On the other hand the majority of the shells had the lines appearing singly and sometimes in groups of three as in Fig. 8. Therefore, it seems more probable that each growth line represents a year's growth. In this case a shell 14 to 15cm in length could be considered approximately 22 years old, i.e., the average number of growth lines plus 4. It must be remembered that the average for a group such as the 14 to 15cm group was obtained from a wide range in the number of growth lines. If a specific instance within a group is taken the age would be calculated from the number of lines actually present and not from the average for the group. For example, some old polished shells and pieces of shell have been examined with over 36 lines visible. This would mean that in some cases a shell was over forty years old. In contrast, however, some fairly large shells on the Table show very few growth lines, e.g., in the 12 to 13cm group two shells have only five lines. Therefore, their estimated age would be 9 years.

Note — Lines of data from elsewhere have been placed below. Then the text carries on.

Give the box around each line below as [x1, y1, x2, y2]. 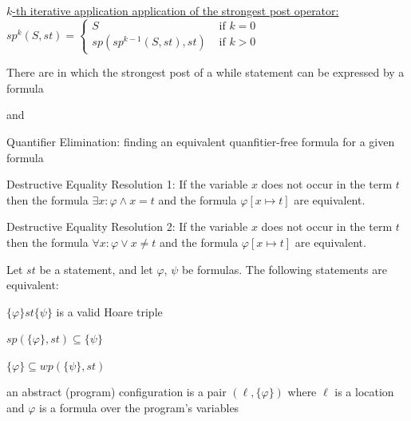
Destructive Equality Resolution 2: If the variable [6, 218, 248, 235]
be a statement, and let [39, 260, 153, 277]
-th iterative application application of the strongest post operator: [12, 2, 339, 18]
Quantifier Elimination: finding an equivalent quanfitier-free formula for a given [6, 133, 395, 149]
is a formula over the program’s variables [39, 399, 239, 416]
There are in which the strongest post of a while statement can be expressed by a [6, 64, 405, 81]
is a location [334, 383, 394, 400]
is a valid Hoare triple [56, 303, 163, 320]
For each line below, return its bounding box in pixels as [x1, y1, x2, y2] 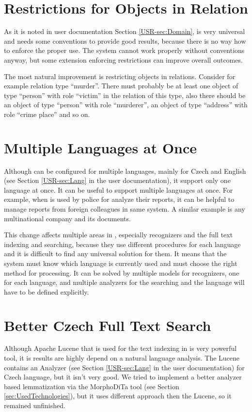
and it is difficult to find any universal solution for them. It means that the [4, 248, 227, 259]
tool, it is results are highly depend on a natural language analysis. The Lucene [4, 353, 240, 363]
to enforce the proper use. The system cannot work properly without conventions [4, 45, 245, 55]
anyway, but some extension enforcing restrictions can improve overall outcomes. [4, 54, 243, 65]
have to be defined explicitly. [4, 286, 89, 297]
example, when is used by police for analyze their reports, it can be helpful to [4, 194, 235, 204]
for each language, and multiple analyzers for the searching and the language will [4, 277, 245, 287]
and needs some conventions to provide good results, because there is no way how [4, 35, 246, 46]
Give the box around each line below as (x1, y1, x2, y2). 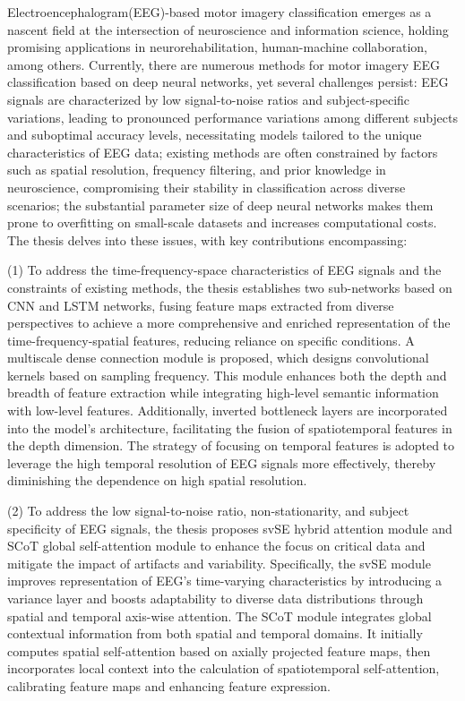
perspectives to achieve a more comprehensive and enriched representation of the (7, 313, 451, 332)
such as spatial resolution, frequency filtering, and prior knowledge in (7, 160, 386, 179)
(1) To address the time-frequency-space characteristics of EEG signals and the (7, 261, 442, 279)
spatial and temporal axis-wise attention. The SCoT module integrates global (7, 606, 432, 625)
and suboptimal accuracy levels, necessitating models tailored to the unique (7, 125, 422, 144)
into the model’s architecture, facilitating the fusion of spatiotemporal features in (7, 418, 452, 437)
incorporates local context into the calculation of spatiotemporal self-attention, (7, 659, 440, 678)
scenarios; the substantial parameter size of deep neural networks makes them (7, 195, 434, 214)
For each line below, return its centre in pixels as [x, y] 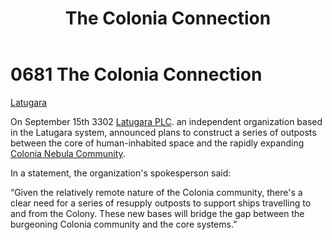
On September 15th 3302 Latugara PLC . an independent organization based [166, 121]
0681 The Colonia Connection [136, 74]
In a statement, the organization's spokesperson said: [121, 173]
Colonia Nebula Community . [68, 153]
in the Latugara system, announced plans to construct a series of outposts [163, 132]
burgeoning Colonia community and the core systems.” [124, 224]
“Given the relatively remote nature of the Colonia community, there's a [156, 192]
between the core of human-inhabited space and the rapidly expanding [157, 143]
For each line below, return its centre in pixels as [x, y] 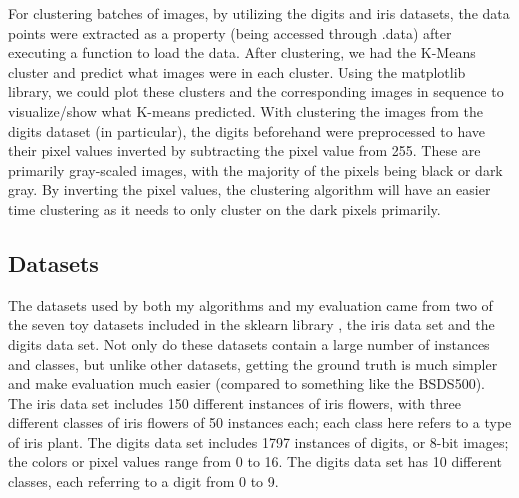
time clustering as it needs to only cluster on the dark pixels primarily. [224, 208]
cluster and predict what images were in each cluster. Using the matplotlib [237, 71]
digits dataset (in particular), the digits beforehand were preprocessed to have [247, 130]
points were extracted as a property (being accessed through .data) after [230, 32]
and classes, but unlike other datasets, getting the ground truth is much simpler [253, 363]
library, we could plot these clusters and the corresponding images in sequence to [256, 91]
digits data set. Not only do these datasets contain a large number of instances [249, 343]
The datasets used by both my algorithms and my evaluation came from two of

This age is well below the estimated average age for the group and is open to the same objection as raised above where it was pointed out that a shell is not likely to continue growing at the same rate over a large number of years. As the rate of growth does not exceed 1cm a year the first 4 years it does not seem feasible to consider a shell 12 to 13cm in length as only 9 years old.

The only conclusion which can be drawn at present regarding the conchiolin growth lines is that these lines are put down regularly by the animal in response to some physiological need. It is not possible to state whether these lines are annual or biannual (i.e., twice yearly), or indeed give any indication of the growth-size ratio without further work being carried out.